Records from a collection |
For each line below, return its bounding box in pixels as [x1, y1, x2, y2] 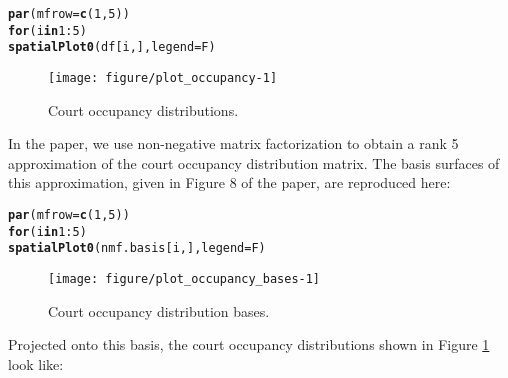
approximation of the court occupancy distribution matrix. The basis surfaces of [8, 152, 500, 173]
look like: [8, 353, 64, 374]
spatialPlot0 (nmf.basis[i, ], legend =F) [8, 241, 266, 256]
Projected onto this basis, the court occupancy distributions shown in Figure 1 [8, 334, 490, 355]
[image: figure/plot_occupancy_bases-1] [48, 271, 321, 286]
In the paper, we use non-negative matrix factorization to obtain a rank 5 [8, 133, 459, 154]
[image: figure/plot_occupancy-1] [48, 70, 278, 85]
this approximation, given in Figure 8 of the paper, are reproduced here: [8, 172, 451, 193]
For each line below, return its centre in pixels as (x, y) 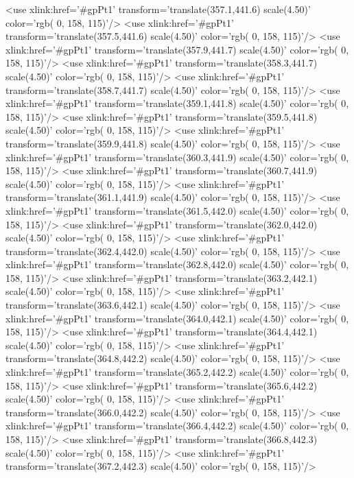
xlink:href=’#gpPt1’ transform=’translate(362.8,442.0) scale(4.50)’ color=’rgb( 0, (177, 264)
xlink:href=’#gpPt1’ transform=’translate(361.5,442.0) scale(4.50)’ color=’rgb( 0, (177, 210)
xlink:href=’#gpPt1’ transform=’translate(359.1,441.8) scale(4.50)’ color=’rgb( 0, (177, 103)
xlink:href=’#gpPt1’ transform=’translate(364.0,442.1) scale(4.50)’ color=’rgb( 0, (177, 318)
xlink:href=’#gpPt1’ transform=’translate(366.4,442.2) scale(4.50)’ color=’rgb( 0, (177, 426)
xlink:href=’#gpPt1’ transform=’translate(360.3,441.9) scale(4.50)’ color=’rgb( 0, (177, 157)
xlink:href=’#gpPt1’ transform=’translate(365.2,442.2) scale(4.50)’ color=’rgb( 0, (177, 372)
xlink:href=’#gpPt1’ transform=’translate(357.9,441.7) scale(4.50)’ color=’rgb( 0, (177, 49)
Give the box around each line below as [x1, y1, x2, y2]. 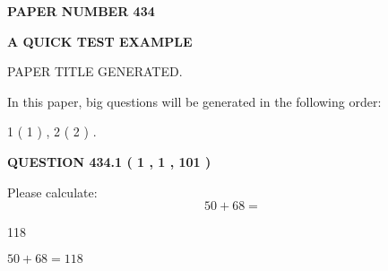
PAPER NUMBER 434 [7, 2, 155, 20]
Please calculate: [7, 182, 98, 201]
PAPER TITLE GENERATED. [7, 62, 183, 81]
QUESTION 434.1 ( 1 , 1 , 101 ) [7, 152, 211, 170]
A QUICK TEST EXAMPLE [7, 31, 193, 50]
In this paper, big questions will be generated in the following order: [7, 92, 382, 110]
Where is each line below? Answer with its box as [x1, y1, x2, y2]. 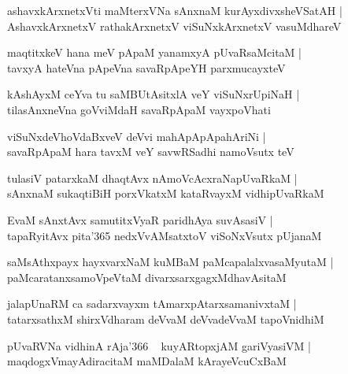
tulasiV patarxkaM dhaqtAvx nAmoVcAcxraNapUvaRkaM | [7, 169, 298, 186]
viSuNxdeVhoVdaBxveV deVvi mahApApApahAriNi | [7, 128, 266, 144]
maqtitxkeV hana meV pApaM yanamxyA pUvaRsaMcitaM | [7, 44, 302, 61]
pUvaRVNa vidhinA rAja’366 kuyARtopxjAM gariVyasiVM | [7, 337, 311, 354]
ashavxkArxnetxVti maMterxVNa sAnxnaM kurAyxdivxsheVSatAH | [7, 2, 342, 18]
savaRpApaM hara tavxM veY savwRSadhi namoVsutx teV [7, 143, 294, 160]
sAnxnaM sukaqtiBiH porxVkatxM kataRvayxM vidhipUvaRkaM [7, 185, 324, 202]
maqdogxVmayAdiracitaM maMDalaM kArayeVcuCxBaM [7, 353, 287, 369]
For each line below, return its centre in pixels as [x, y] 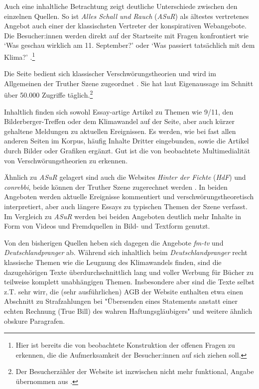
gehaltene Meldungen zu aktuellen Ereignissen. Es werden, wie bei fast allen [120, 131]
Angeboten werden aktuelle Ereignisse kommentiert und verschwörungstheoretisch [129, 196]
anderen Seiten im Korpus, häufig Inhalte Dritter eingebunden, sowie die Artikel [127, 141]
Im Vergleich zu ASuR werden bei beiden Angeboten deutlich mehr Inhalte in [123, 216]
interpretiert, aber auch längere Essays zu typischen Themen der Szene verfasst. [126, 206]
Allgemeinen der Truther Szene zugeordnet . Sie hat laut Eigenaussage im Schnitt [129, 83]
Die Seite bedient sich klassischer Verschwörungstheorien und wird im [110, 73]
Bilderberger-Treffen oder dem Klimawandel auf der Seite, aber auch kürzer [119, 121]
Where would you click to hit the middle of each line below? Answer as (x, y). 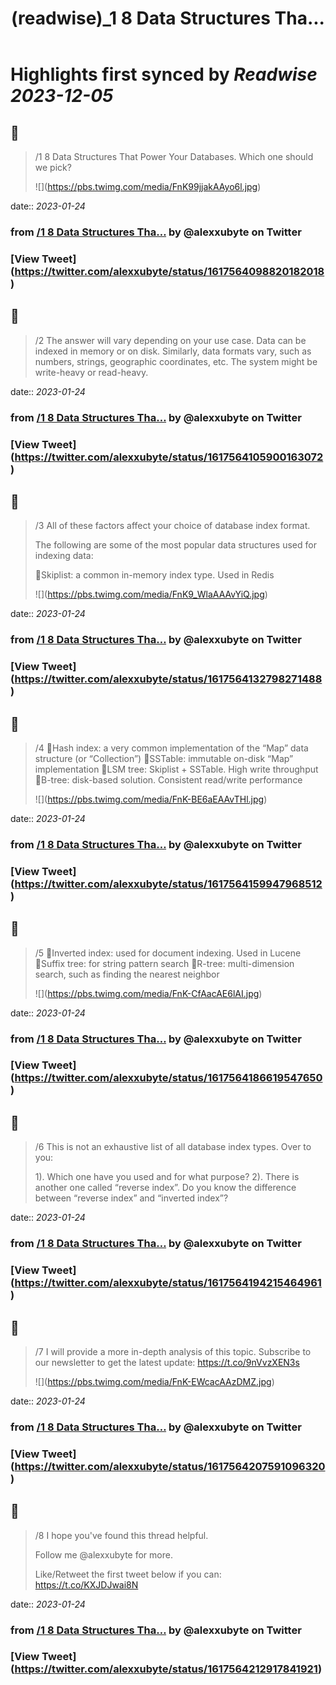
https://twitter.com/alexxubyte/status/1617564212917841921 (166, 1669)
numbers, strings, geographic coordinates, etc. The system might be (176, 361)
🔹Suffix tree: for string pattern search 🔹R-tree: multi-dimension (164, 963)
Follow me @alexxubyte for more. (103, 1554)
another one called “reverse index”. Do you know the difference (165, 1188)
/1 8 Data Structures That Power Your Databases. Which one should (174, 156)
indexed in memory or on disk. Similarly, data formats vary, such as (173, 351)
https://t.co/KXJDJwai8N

Exercise description | Only lines containing the string "Inhalte" belong in the answer; find them in the data above and copy them.

Solution to the exercise |
anderen Seiten im Korpus, häufig Inhalte Dritter eingebunden, sowie die Artikel [127, 141]
Im Vergleich zu ASuR werden bei beiden Angeboten deutlich mehr Inhalte in [123, 216]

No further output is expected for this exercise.